* **Problem to solve**
Go through the entries below and copy each line containing the word "dress".

* **Given information**
************

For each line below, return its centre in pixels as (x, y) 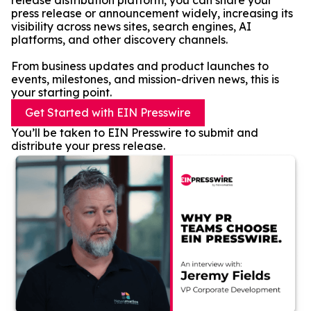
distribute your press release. (88, 146)
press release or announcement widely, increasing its (152, 13)
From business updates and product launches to (140, 66)
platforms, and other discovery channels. (119, 40)
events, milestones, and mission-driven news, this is (145, 79)
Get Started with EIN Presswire (108, 112)
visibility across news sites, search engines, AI (131, 26)
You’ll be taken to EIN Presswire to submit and (135, 133)
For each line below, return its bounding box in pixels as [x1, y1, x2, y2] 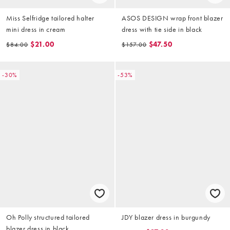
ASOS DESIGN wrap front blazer [122, 13, 223, 23]
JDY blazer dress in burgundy [122, 213, 210, 222]
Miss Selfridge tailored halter [6, 13, 94, 23]
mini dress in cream [6, 24, 66, 34]
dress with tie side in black [122, 24, 202, 34]
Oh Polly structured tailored [6, 213, 90, 222]

************

* **Task result**
JDY blazer dress in burgundy [122, 213, 210, 222]
mini dress in cream [6, 24, 66, 34]
dress with tie side in black [122, 24, 202, 34]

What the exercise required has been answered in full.